Punjab: A History from Aurangzeb to Mountbatten by Rajmohan Gandhi; Aleph; Price: Rs.695; 432 pp
The loss to politics and journalism was a gain to literature, in particular historical literature. Rajmohan’s strengths as an intellectual came through in his writings which included biographies of Mahatma Gandhi and Vallabhbhai Patel, and a comparative study of India’s 1857 Mutiny and the American Civil War.
So, what veered him to Greater Punjab i.e. much of present-day Pakistan, Punjab, Haryana and Himachal Pradesh? As he explains in the preface of Punjab: A History from Aurangzeb to Mountbatten, his first awareness of Punjab came in 1945, when charges of treason against the British Empire were filed against three Punjabis, a Hindu, Muslim and Sikh, who had served as officers of Subhas Chandra Bose’s Indian National Army (INA) which had allied with the Japanese against the British.
Following a visit to Lahore a half century later, his interest deepened when he discerned a striking similarity between that city and Delhi, not simply in its Mughal monuments but also in the composition and culture of their inhabitants. “In Lahore, I also learnt that many in the city continued to miss, more than half a century after 1947, Hindus and Sikhs,” writes Rajmohan. “Surely this former Punjab, a single entity so different from today’s two Punjabs, required to be understood.”
This quest took him to archives, libraries and museums, in India and Punjab, as well as the South Asia collection of the University of Illinois, Urbana-Champagne. Research was supplemented with interviews of people who experienced the horrors of the partition of Punjab in 1947, during which the largest migration of people in living memory — some 10 million — took place and almost a million Hindus, Muslims and Sikhs perished in brutal massacres.

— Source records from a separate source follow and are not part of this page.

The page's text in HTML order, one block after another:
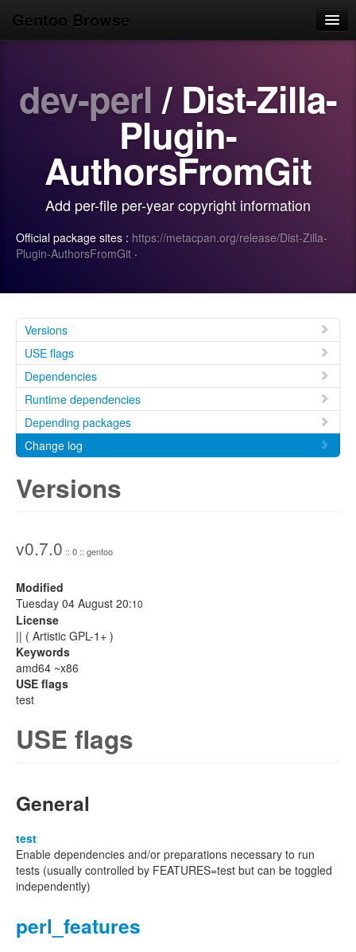
Gentoo Browse
Browse
Search
Login/Sign up
dev-perl / Dist-Zilla-
Plugin-
AuthorsFromGit
Add per-file per-year copyright information
Official package sites : https://metacpan.org/release/Dist-Zilla-
Plugin-AuthorsFromGit ·
Versions
USE flags
Dependencies
Runtime dependencies
Depending packages
Change log
Versions
v0.7.0 :: 0 :: gentoo
Modified
Tuesday 04 August 20:10
License
|| ( Artistic GPL-1+ )
Keywords
amd64 ~x86
USE flags
test
USE flags
General
test
Enable dependencies and/or preparations necessary to run
tests (usually controlled by FEATURES=test but can be toggled
independently)
perl_features
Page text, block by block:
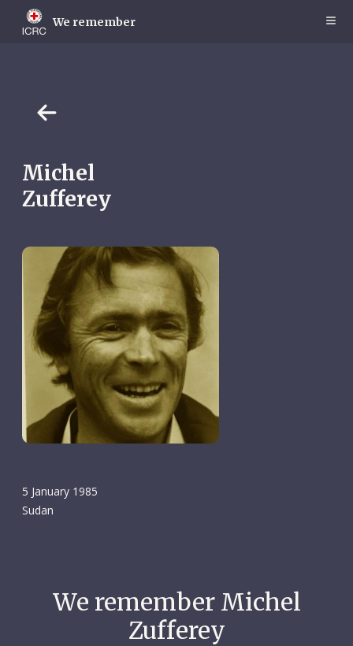
main
We remember
Michel
Zufferey
5 January 1985
Sudan
We remember Michel
Zufferey
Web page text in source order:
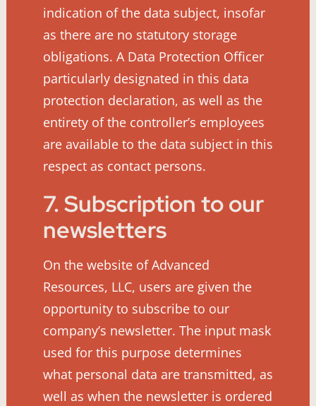
indication of the data subject, insofar
as there are no statutory storage
obligations. A Data Protection Officer
particularly designated in this data
protection declaration, as well as the
entirety of the controller’s employees
are available to the data subject in this
respect as contact persons.
7. Subscription to our
newsletters
On the website of Advanced
Resources, LLC, users are given the
opportunity to subscribe to our
company’s newsletter. The input mask
used for this purpose determines
what personal data are transmitted, as
well as when the newsletter is ordered
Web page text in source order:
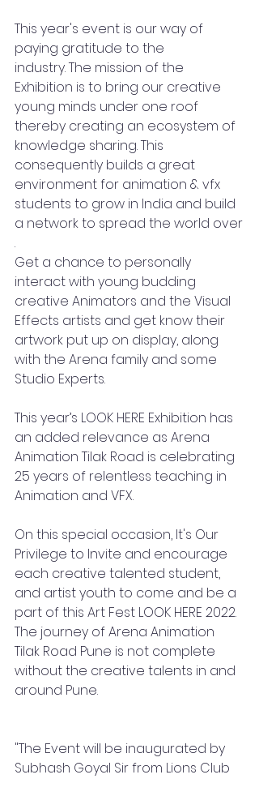
This year's event is our way of
paying gratitude to the
industry. The mission of the
Exhibition is to bring our creative
young minds under one roof
thereby creating an ecosystem of
knowledge sharing. This
consequently builds a great
environment for animation & vfx
students to grow in India and build
a network to spread the world over
.
Get a chance to personally
interact with young budding
creative Animators and the Visual
Effects artists and get know their
artwork put up on display, along
with the Arena family and some
Studio Experts.
This year’s LOOK HERE Exhibition has
an added relevance as Arena
Animation Tilak Road is celebrating
25 years of relentless teaching in
Animation and VFX.
On this special occasion, It's Our
Privilege to Invite and encourage
each creative talented student,
and artist youth to come and be a
part of this Art Fest LOOK HERE 2022.
The journey of Arena Animation
Tilak Road Pune is not complete
without the creative talents in and
around Pune.
"The Event will be inaugurated by
Subhash Goyal Sir from Lions Club
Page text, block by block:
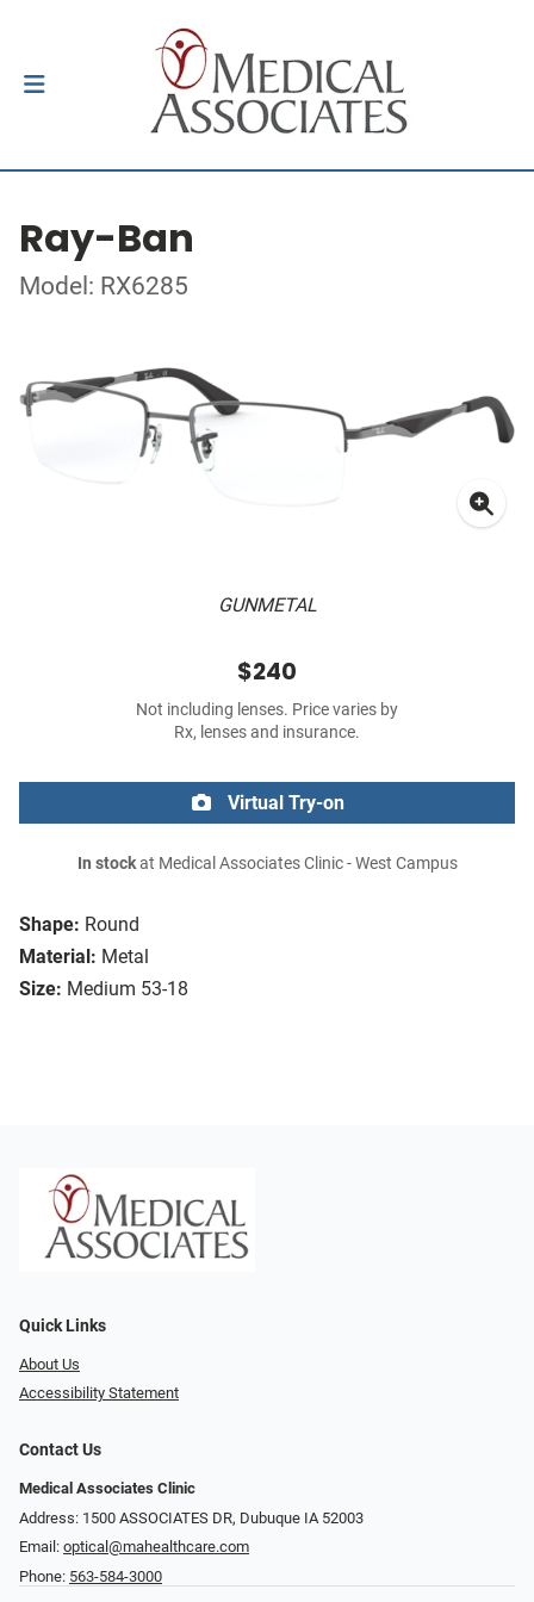
Ray-Ban
Model: RX6285
GUNMETAL
Shape: Round
Material: Metal
Size: Medium 53-18
$240
Not including lenses. Price varies by
Rx, lenses and insurance.
Virtual Try-on
In stockat Medical Associates Clinic - West Campus
Quick Links
About Us
Accessibility Statement
Contact Us
Medical Associates Clinic
Address: 1500 ASSOCIATES DR, Dubuque IA 52003
Email: optical@mahealthcare.com
Phone: 563-584-3000
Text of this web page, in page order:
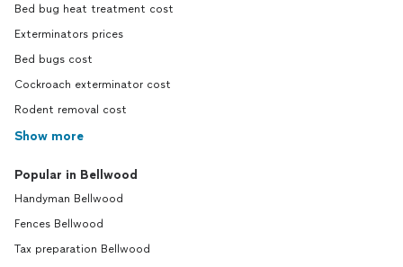
Bed bug heat treatment cost
Exterminators prices
Bed bugs cost
Cockroach exterminator cost
Rodent removal cost
Show more
Popular in Bellwood
Handyman Bellwood
Fences Bellwood
Tax preparation Bellwood
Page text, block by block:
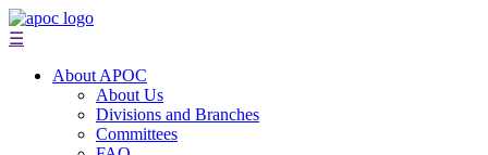
☰
About APOC
About Us
Divisions and Branches
Committees
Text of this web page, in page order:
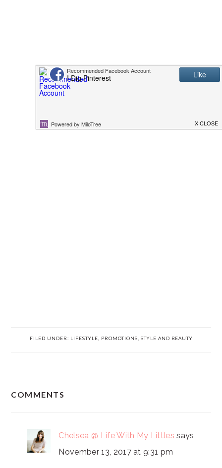
FILED UNDER: LIFESTYLE PROMOTIONS STYLE AND BEAUTY
COMMENTS
Chelsea @ Life With My Littles says
November 13, 2017 at 9:31 pm
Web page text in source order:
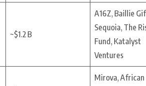
~$1.2 B
A16Z, Baillie
Sequoia, The
Fund, Katalyst
Ventures
Mirova, African
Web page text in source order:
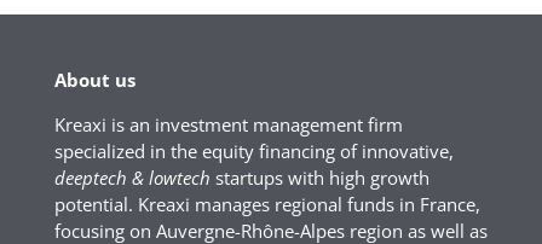
About us
Kreaxi is an investment management firm
specialized in the equity financing of innovative,
deeptech & lowtech startups with high growth
potential. Kreaxi manages regional funds in France,
focusing on Auvergne-Rhône-Alpes region as well as
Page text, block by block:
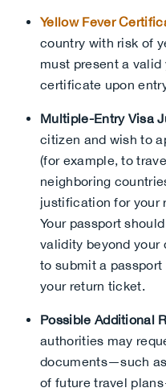
Yellow Fever
country with risk of
must present a
certificate upon
Multiple-Entry Visa
citizen and wish to
(for example, to
neighboring
justification for your
Your passport
validity beyond your
to submit a
your return ticket.
Possible Additional
authorities may
documents—such
of future travel
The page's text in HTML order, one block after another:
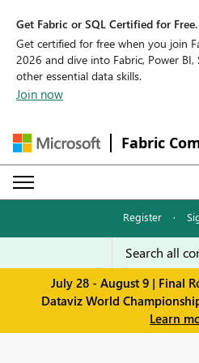
Get Fabric or SQL Certified for Free.
Get certified for free when you join
2026 and dive into Fabric, Power BI,
other essential data skills.
Join now
Fabric
Register ·
July 28 - August 9 | Final
Dataviz World
Learn
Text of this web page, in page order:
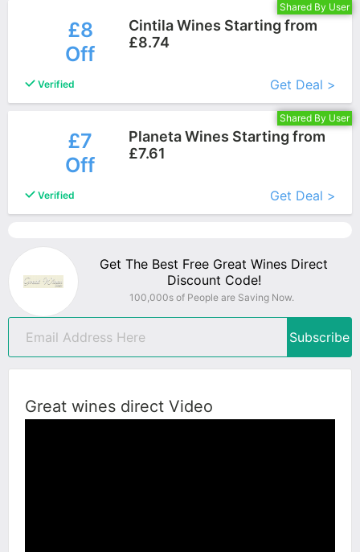
Shared By User
£8
Off
Cintila Wines Starting from
£8.74
Verified
Get Deal >
Shared By User
£7
Off
Planeta Wines Starting from
£7.61
Verified
Get Deal >
Get The Best Free Great Wines Direct
Discount Code!
100,000s of People are Saving Now.
Subscribe
Great wines direct Video

“A hundred years ago, British Punjab, stretching all the way from Attock in the north-west to the borders of Delhi, seemed ideally placed to lead the subcontinent towards economic progress and inter-communal understanding,” writes the author. Why didn’t Punjab fulfill its promise, and what’s the explanation behind the communal atrocities of 1947, considering that the region’s main religious communities — Hindus, Muslims and Sikhs — had lived in harmony for several centuries?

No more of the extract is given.